Twenty-six patients (19 men and 7 women) with symptomatic ventricular tachycardia (VT) were studied using invasive and noninvasive techniques to induce VT. Of the study population, 12% had syncope and VT on Holter monitoring, 30% had cardiac arrest and 58% had symptomatic VT. All patients had antiarrhythmic agents stopped 5 half-lives before evaluation and then had autonomic profile (upright tilt, cold pressor test, exercise testing and hand grip) as well as programmed electrical stimulation studies performed. Autonomic profile testing induced VT in 5 of 26 patients (19%) and in only 1 patient was the arrhythmia reproducibly induced.

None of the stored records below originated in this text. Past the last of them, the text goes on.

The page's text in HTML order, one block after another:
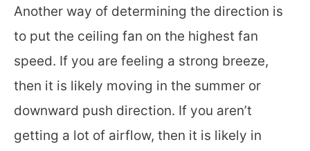
Another way of determining the direction is
to put the ceiling fan on the highest fan
speed. If you are feeling a strong breeze,
then it is likely moving in the summer or
downward push direction. If you aren’t
getting a lot of airflow, then it is likely in
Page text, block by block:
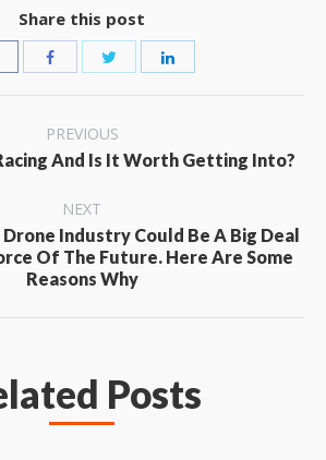
Share this post
PREVIOUS
Previous
And Is It Worth Getting Into?
NEXT
Next
post:
Industry Could Be A Big Deal
Of The Future. Here Are Some
Reasons Why
Posts
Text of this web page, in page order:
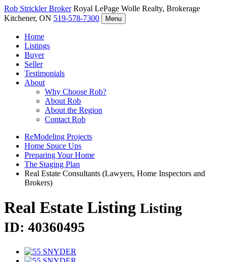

All 26 patients had VT induced on electrophysiologic testing; 9 patients had nonsustained and 17 had sustained VT. Lorcainide administered intravenously prevented VT induction in 20 of 26 patients tested, whereas procainamide was effective in 11 of 24 patients. Ten of the 13 not protected by procainamide were protected by lorcainide. Twenty patients were started on long-term lorcainide therapy and followed up for 29 +/- 3.4 months. Five patients have discontinued therapy, 2 because of breakthrough arrhythmias, 2 because of severe sleep-wake disturbances and 1 because of private physician preference. An additional 3 patients died during therapy because of myocardial infarction in 1, progressive myopathy in 1 and sudden death in 1. Sixty percent of patients started on lorcainide therapy have continued. In this patient population, noninvasive induction of VT is not a sensitive or reproducible technique in assessing antiarrhythmic therapy. Furthermore, when selected on the basis of electrophysiologic testing, lorcainide is a well-tolerated and effective antiarrhythmic agent.

摘要

对26例有症状的室性心动过速(VT)患者(19例男性和7例女性)采用侵入性和非侵入性技术诱发室性心动过速。在研究人群中,12%的患者在动态心电图监测时有晕厥和室性心动过速,30%有心脏骤停,58%有症状性室性心动过速。所有患者在评估前5个半衰期停用抗心律失常药物,然后进行自主神经功能检查(直立倾斜试验、冷加压试验、运动试验和握力试验)以及程控电刺激研究。自主神经功能检查在26例患者中有5例(19%)诱发了室性心动过速,且仅1例患者的心律失常可重复诱发。所有26例患者在电生理检查中均诱发了室性心动过速;9例为非持续性室性心动过速,17例为持续性室性心动过速。静脉注射劳卡尼可预防26例受试患者中的20例诱发室性心动过速,而普鲁卡因胺对24例患者中的11例有效。未受普鲁卡因胺保护的13例患者中有10例受劳卡尼保护。20例患者开始长期服用劳卡尼治疗,并随访29±3.4个月。5例患者停止治疗,2例因心律失常复发,2例因严重的睡眠-觉醒障碍,1例因私人医生的建议。另外3例患者在治疗期间死亡,1例死于心肌梗死,1例死于进行性肌病,1例死于猝死。开始劳卡尼治疗的患者中有60%持续治疗。在该患者群体中,非侵入性诱发室性心动过速在评估抗心律失常治疗方面不是一种敏感或可重复的技术。此外,根据电生理检查选择时,劳卡尼是一种耐受性良好且有效的抗心律失常药物。